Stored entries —

********

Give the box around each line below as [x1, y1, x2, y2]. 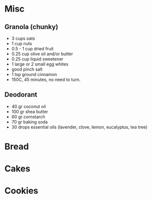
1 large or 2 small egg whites [11, 61, 69, 67]
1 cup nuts [11, 41, 32, 46]
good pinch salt [11, 66, 43, 72]
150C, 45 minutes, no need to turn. [11, 77, 81, 82]
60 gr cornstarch [11, 114, 45, 120]
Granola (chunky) [4, 23, 58, 31]
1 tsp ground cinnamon [11, 72, 57, 77]
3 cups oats [11, 35, 35, 41]
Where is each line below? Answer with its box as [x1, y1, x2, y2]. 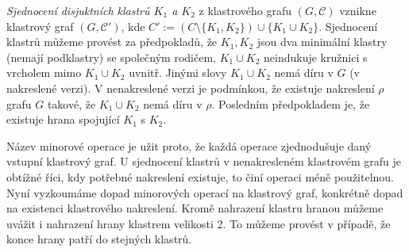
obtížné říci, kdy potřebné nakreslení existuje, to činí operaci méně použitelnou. [6, 168, 395, 185]
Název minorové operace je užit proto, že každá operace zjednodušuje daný [6, 137, 372, 154]
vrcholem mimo [6, 64, 82, 81]
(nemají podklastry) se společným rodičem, [6, 48, 216, 65]
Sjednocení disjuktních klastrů [6, 2, 150, 18]
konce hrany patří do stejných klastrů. [6, 231, 192, 247]
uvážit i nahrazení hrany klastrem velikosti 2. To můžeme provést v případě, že [6, 215, 391, 231]
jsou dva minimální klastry [257, 33, 388, 50]
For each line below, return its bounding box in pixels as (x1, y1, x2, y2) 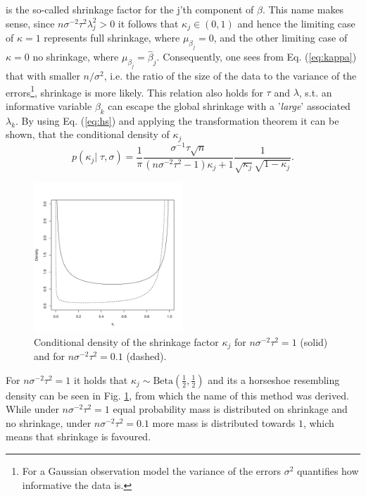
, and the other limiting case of (213, 30, 348, 45)
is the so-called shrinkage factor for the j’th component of (6, 2, 254, 16)
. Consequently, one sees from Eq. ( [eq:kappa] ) (156, 49, 357, 64)
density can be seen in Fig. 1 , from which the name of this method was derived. (6, 387, 349, 402)
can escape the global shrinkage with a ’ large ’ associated (108, 98, 351, 113)
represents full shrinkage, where (44, 30, 180, 45)
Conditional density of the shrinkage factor (34, 334, 219, 349)
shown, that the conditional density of (6, 127, 170, 142)
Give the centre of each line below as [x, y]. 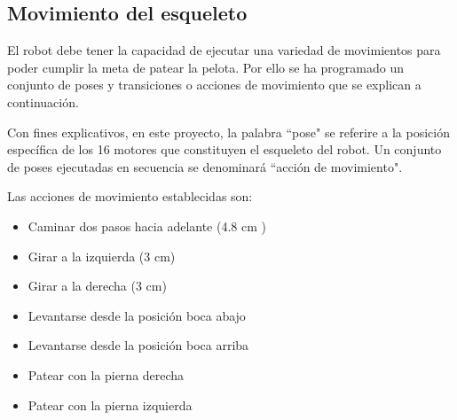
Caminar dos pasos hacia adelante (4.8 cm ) [147, 226]
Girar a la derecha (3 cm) [97, 286]
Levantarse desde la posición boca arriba [138, 345]
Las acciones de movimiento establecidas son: [130, 196]
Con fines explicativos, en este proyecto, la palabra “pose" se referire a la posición [228, 132]
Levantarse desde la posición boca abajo [137, 315]
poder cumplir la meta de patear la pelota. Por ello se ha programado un [205, 67]
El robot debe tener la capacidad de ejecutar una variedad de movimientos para [224, 50]
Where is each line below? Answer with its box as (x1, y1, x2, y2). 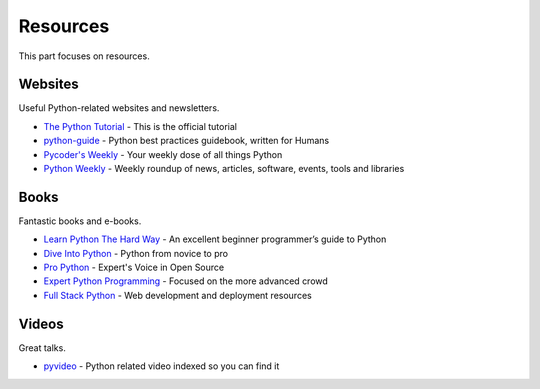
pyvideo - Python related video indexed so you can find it (43, 360, 280, 372)
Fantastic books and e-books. (18, 215, 142, 227)
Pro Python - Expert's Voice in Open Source (43, 261, 225, 274)
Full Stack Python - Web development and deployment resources (43, 289, 312, 301)
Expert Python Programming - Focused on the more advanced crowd (43, 275, 329, 287)
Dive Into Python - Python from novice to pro (43, 247, 229, 259)
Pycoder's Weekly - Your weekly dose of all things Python (43, 148, 283, 160)
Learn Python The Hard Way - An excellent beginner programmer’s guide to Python (43, 233, 387, 245)
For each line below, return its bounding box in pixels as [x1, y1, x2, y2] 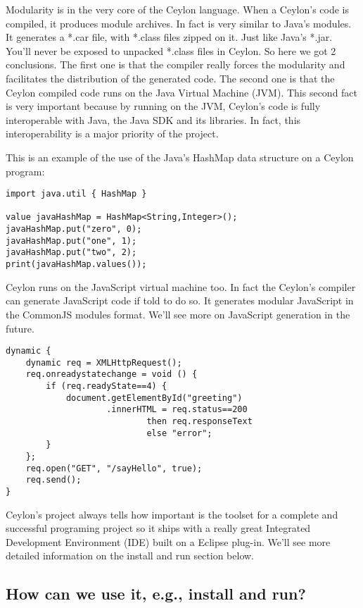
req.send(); [25, 475, 82, 485]
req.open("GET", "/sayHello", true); [25, 463, 203, 473]
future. [6, 321, 34, 335]
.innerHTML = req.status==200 [106, 404, 248, 415]
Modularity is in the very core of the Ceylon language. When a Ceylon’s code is [6, 2, 350, 16]
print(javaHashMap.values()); [6, 259, 147, 270]
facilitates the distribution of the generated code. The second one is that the [6, 70, 335, 85]
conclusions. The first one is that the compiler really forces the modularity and [6, 57, 345, 72]
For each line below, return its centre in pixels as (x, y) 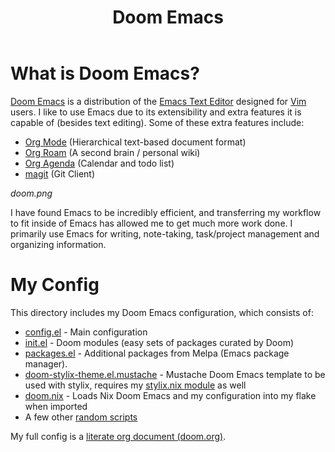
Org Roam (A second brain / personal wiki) (112, 152)
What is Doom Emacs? (105, 73)
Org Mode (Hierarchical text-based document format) (135, 142)
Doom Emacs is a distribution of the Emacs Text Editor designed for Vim (158, 101)
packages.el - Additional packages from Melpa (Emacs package (157, 353)
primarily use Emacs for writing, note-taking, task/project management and (165, 233)
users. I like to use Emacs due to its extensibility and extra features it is (156, 112)
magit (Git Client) (60, 173)
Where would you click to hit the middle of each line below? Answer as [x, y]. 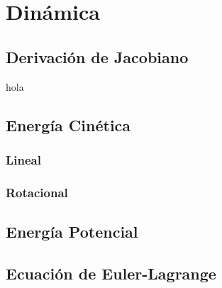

********

Task requirements — Leave out each picture and extract the lines from the one containing "Org Mode (Hierarchical" through the end of the records above, inclusive, exactly as they stand.

Result for this task —
Org Mode (Hierarchical text-based document format) (135, 142)
Doom Emacs is a distribution of the Emacs Text Editor designed for Vim (158, 101)
packages.el - Additional packages from Melpa (Emacs package (157, 353)
primarily use Emacs for writing, note-taking, task/project management and (165, 233)
users. I like to use Emacs due to its extensibility and extra features it is (156, 112)
magit (Git Client) (60, 173)
Where would you click to hit the middle of each line below? Answer as [x, y]. 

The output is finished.